Data entries

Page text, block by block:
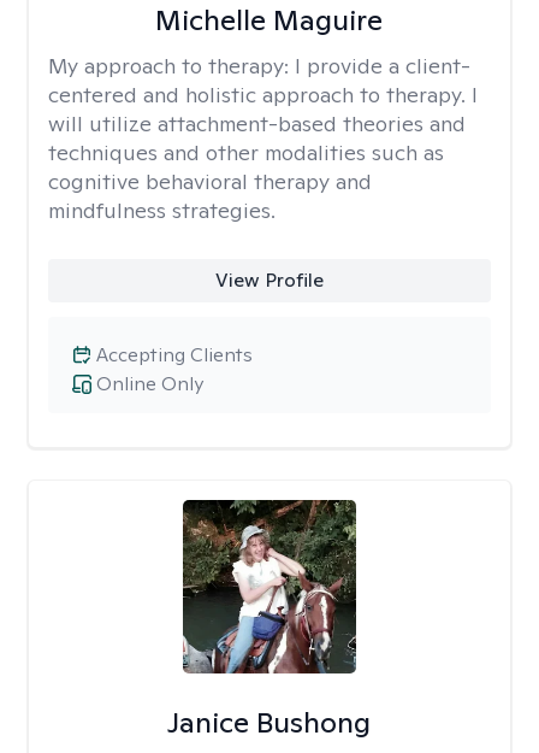
Michelle Maguire
My approach to therapy: I provide a client-
centered and holistic approach to therapy. I
will utilize attachment-based theories and
techniques and other modalities such as
cognitive behavioral therapy and
mindfulness strategies.
View Profile
Online Only
Accepting Clients
Janice Bushong
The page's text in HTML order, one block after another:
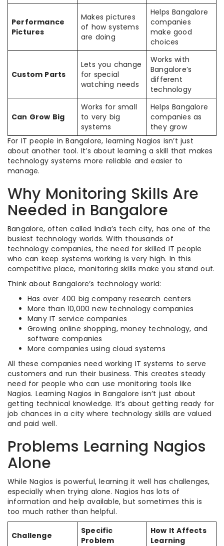
Performance
Pictures
Makes pictures
of how systems
are doing
Helps Bangalore
companies
make good
choices
Custom Parts
Lets you change
for special
watching needs
Works with
Bangalore’s
different
technology
Can Grow Big
Works for small
to very big
systems
Helps Bangalore
companies as
they grow
For IT people in Bangalore, learning Nagios isn’t just
about another tool. It’s about learning a skill that makes
technology systems more reliable and easier to
manage.
Why Monitoring Skills Are
Needed in Bangalore
Bangalore, often called India’s tech city, has one of the
busiest technology worlds. With thousands of
technology companies, the need for skilled IT people
who can keep systems working is very high. In this
competitive place, monitoring skills make you stand out.
Think about Bangalore’s technology world:
Has over 400 big company research centers
More than 10,000 new technology companies
Many IT service companies
Growing online shopping, money technology, and
software companies
More companies using cloud systems
All these companies need working IT systems to serve
customers and run their business. This creates steady
need for people who can use monitoring tools like
Nagios. Learning Nagios in Bangalore isn’t just about
getting technical knowledge. It’s about getting ready for
job chances in a city where technology skills are valued
and paid well.
Problems Learning Nagios
Alone
While Nagios is powerful, learning it well has challenges,
especially when trying alone. Nagios has lots of
information and help available, but sometimes this is
too much rather than helpful.
Challenge
Specific
Problem
How It Affects
Learning
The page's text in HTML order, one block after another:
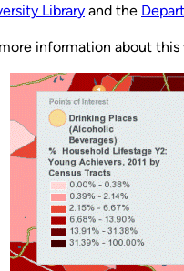
Library and the
information about
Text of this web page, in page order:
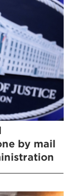
by mail
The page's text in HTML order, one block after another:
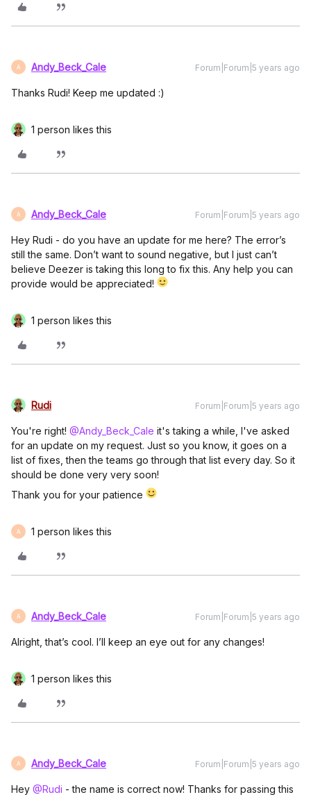
A Andy_Beck_Cale Forum|Forum|5 years ago
Thanks Rudi! Keep me updated :)
1 person likes this
A Andy_Beck_Cale Forum|Forum|5 years ago
Hey Rudi - do you have an update for me here? The error’s
still the same. Don’t want to sound negative, but I just can’t
believe Deezer is taking this long to fix this. Any help you can
provide would be appreciated!
1 person likes this
Rudi Forum|Forum|5 years ago
You're right! @Andy_Beck_Cale it's taking a while, I've asked
for an update on my request. Just so you know, it goes on a
list of fixes, then the teams go through that list every day. So it
should be done very very soon!
Thank you for your patience
A 1 person likes this
A Andy_Beck_Cale Forum|Forum|5 years ago
Alright, that’s cool. I’ll keep an eye out for any changes!
1 person likes this
A Andy_Beck_Cale Forum|Forum|5 years ago
Hey @Rudi - the name is correct now! Thanks for passing this
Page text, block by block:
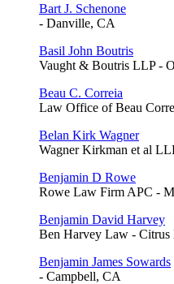
Bart J. Schenone
- Danville, CA
Basil John Boutris
Vaught & Boutris LLP -
Beau C. Correia
Law Office of Beau
Belan Kirk Wagner
Wagner Kirkman et al
Benjamin D Rowe
Rowe Law Firm APC -
Benjamin David Harvey
Ben Harvey Law - Citrus
Benjamin James Sowards
- Campbell, CA
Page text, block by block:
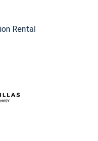
Rental
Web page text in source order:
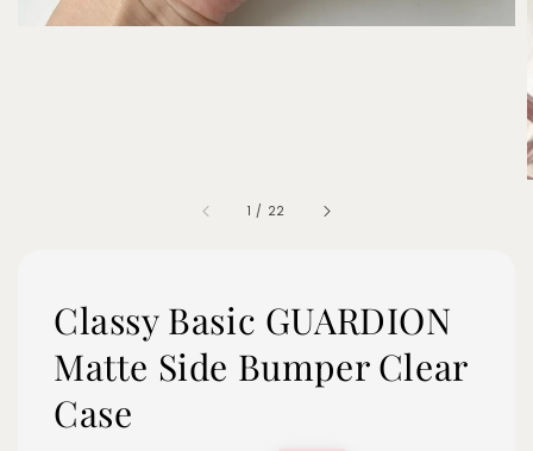
1 / 22
Classy Basic GUARDION
Matte Side Bumper Clear
Case
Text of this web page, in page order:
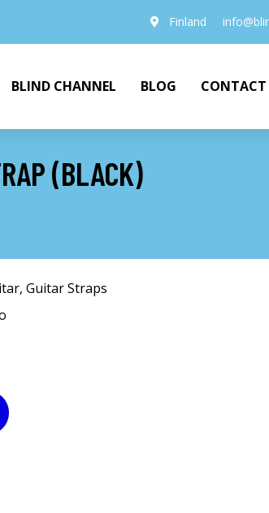
Finland
BLIND CHANNEL BLOG CONTACT
(BLACK)
, Guitar Straps
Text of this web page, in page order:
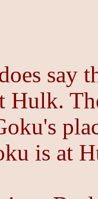
say
Hulk.
is at
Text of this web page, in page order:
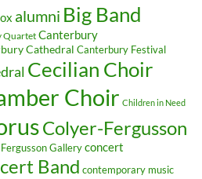
alumni Big Band
Quartet Canterbury
Cathedral Canterbury Festival
Cecilian Choir
Choir Children in Need
Colyer-Fergusson
Gallery concert
Band contemporary music
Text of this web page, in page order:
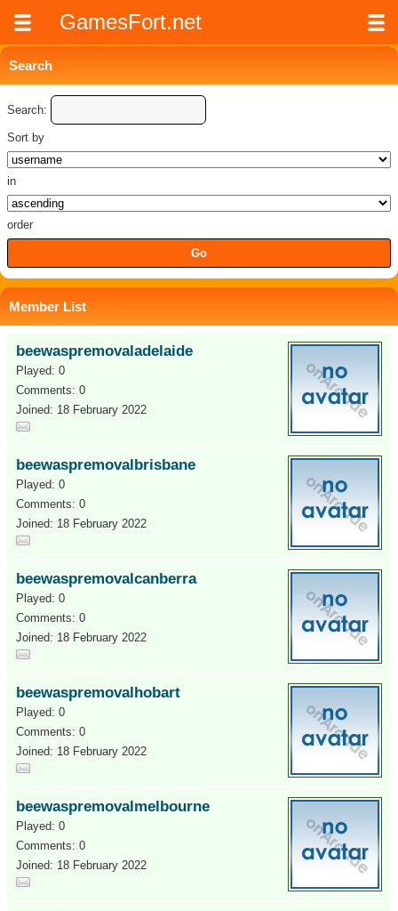
GamesFort.net
Search
Search:
Sort by
in
order
Member List
beewaspremovaladelaide
Played: 0
Comments: 0
Joined: 18 February 2022
beewaspremovalbrisbane
Played: 0
Comments: 0
Joined: 18 February 2022
beewaspremovalcanberra
Played: 0
Comments: 0
Joined: 18 February 2022
beewaspremovalhobart
Played: 0
Comments: 0
Joined: 18 February 2022
beewaspremovalmelbourne
Played: 0
Comments: 0
Joined: 18 February 2022
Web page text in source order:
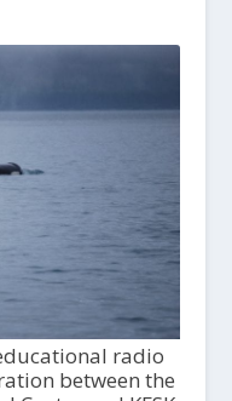
radio
between the
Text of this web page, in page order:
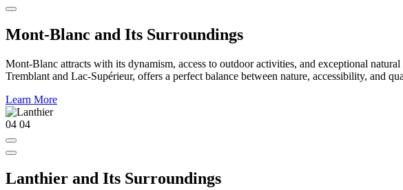
Mont-Blanc and Its Surroundings
Mont-Blanc attracts with its dynamism, access to outdoor activities, and exceptional
Tremblant and Lac-Supérieur, offers a perfect balance between nature, accessibility, and
Learn More
04 04
Lanthier and Its Surroundings
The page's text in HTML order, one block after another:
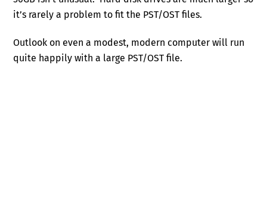
it’s rarely a problem to fit the PST/OST files.
Outlook on even a modest, modern computer will run
quite happily with a large PST/OST file.
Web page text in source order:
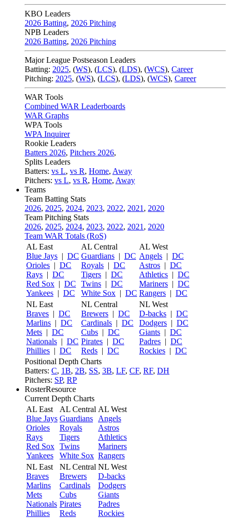
KBO Leaders
2026 Batting, 2026 Pitching
NPB Leaders
2026 Batting, 2026 Pitching
Major League Postseason Leaders
Batting: 2025, (WS), (LCS), (LDS), (WCS), Career
Pitching: 2025, (WS), (LCS), (LDS), (WCS), Career
WAR Tools
Combined WAR Leaderboards
WAR Graphs
WPA Tools
WPA Inquirer
Rookie Leaders
Batters 2026, Pitchers 2026,
Splits Leaders
Batters: vs L, vs R, Home, Away
Pitchers: vs L, vs R, Home, Away
Teams
Team Batting Stats
2026, 2025, 2024, 2023, 2022, 2021 , 2020
Team Pitching Stats
2026, 2025, 2024, 2023, 2022, 2021 , 2020
Team WAR Totals (RoS)
AL East
Blue Jays | DC
Orioles | DC
Rays | DC
Red Sox | DC
Yankees | DC
AL Central
Guardians | DC
Royals | DC
Tigers | DC
Twins | DC
White Sox | DC
AL West
Angels | DC
Astros | DC
Athletics | DC
Mariners | DC
Rangers | DC
NL East
Braves | DC
Marlins | DC
Mets | DC
Nationals | DC
Phillies | DC
NL Central
Brewers | DC
Cardinals | DC
Cubs | DC
Pirates | DC
Reds | DC
NL West
D-backs | DC
Dodgers | DC
Giants | DC
Padres | DC
Rockies | DC
Positional Depth Charts
Batters: C, 1B, 2B, SS, 3B, LF, CF, RF, DH
Pitchers: SP, RP
RosterResource
Current Depth Charts
AL East
Blue Jays
Orioles
Rays
Red Sox
Yankees
AL Central
Guardians
Royals
Tigers
Twins
White Sox
AL West
Angels
Astros
Athletics
Mariners
Rangers
NL East
Braves
Marlins
Mets
Nationals
Phillies
NL Central
Brewers
Cardinals
Cubs
Pirates
Reds
NL West
D-backs
Dodgers
Giants
Padres
Rockies

→ **What to produce**:
Starting at the line above with "Gallery concert", output every line exactly up to and including the line with "it’s rarely a", but none of the pictures.

→ **The completed task**:
Gallery concert
Band contemporary music
Text of this web page, in page order:
GamesFort.net
Search
Search:
Sort by
in
order
Member List
beewaspremovaladelaide
Played: 0
Comments: 0
Joined: 18 February 2022
beewaspremovalbrisbane
Played: 0
Comments: 0
Joined: 18 February 2022
beewaspremovalcanberra
Played: 0
Comments: 0
Joined: 18 February 2022
beewaspremovalhobart
Played: 0
Comments: 0
Joined: 18 February 2022
beewaspremovalmelbourne
Played: 0
Comments: 0
Joined: 18 February 2022
Web page text in source order:
radio
between the
Text of this web page, in page order:
Mont-Blanc and Its Surroundings
Mont-Blanc attracts with its dynamism, access to outdoor activities, and exceptional
Tremblant and Lac-Supérieur, offers a perfect balance between nature, accessibility, and
Learn More
04 04
Lanthier and Its Surroundings
The page's text in HTML order, one block after another:
it’s rarely a problem to fit the PST/OST files.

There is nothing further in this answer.